Después de año y medio de calvario y de haber realizado diez IVE decidimos enviar un escrito a las direcciones correspondientes exponiéndoles todos estos problemas y las soluciones que considerábamos imprescindibles:
La necesidad de coordinación del trabajo, la regulación del alcance de la objeción, la resolución de la atención de complicaciones como una urgencia hospitalaria más, y la atención adecuada a las mujeres. Exigimos su solución como condición para seguir adelante. Nunca hemos tenido respuesta.
Nuestra reflexión en aquel momento fue que habíamos intentado ser profesionales, consecuentes con nuestras ideas, al servicio a las mujeres de Navarra también en este tema, pero que no éramos mártires. Tampoco se podía garantizar al parecer la protección de la intimidad de las mujeres por parte de la dirección del Hospital, evitando las filtraciones a la prensa, por lo que en aquel momento nos pareció bien que se decidiera derivar las IVE a la medicina privada.
Estas y no otras, son las razones por las que no se están haciendo interrupciones de embarazo en la medicina pública de Navarra, no como expuso nuestra consejera de Salud.
Se puede faltar por omisión y creemos que falta voluntad real en la Consejería de Salud y el Gobierno de Navarra de ponerlo en marcha, excusándose fácilmente en la objeción de conciencia de las y los profesionales.
La Administración es la que debe facilitar los mecanismos necesarios para que las mujeres puedan ser atendidas y ejercer ese derecho en la red pública de Navarra. Sus pasos deben ir a la definición y regulación del alcance de la objeción para evitar abusos en su nombre, coordinación de los equipos hospitalarios de ginecología, anestesia, enfermería, quirófanos, plantas, urgencias, etcétera, y, como primer paso, el servicio de ginecología del Hospital Virgen del Camino que se declaró objetor y por su posición dentro del organigrama del hospital, no puede inhibirse del derecho que tienen las mujeres a recibir una serie de atenciones médicas complementarias, aun respetando sus derechos de objeción.

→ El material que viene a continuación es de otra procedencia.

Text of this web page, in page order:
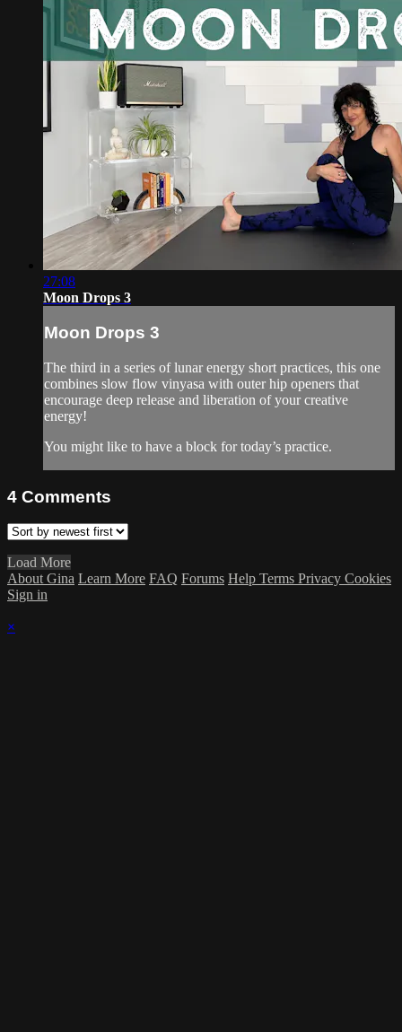
27:08
Moon Drops 3
Moon Drops 3
The third in a series of lunar energy short practices, this one
combines slow flow vinyasa with outer hip openers that
encourage deep release and liberation of your creative
energy!
You might like to have a block for today’s practice.
4 Comments
Load More
About Gina Learn More FAQ Forums Help Terms Privacy Cookies
Sign in
×
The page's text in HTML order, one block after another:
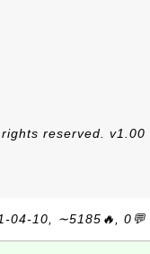
reserved. v1.00
04-10, ∼5185🔥, 0💬
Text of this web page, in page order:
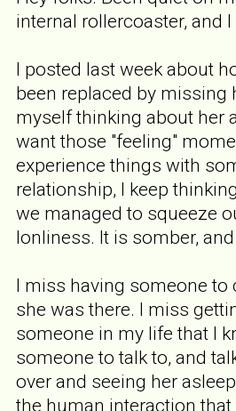
internal rollercoaster, and
I posted last week about
been replaced by missing
myself thinking about her
want those "feeling"
experience things with
relationship, I keep
we managed to squeeze
lonliness. It is somber,
I miss having someone to
she was there. I miss
someone in my life that I
someone to talk to, and
over and seeing her
the human interaction
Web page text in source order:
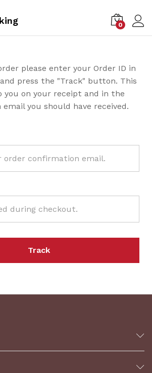
0
please enter your Order ID in
press the "Track" button. This
you on your receipt and in the
you should have received.
Track
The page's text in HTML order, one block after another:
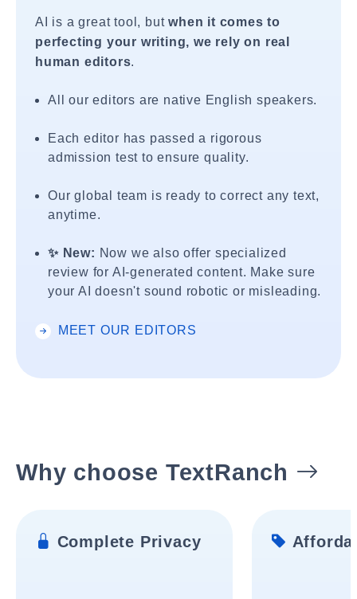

Si realmente quisieran ponerlo en marcha, las actitudes y actividades para su implementación serían otras. Y una vez sepan con qué equipos cuentan podrán afirmar si en Navarra todos objetan o no. -
(*) Además de Elisa Sesma, firman este artículo: Pablo Sánchez Valverde y Ana Uriz Lusarreta, del centro de Atención a la Mujer de Andraize; Marycruz Landa Azna- rez, ginecóloga del Centro de Atención a la Mujer de Iturrama; Hortensia Yagüe y Pilar De la Cueva, del Hospital de Tudela.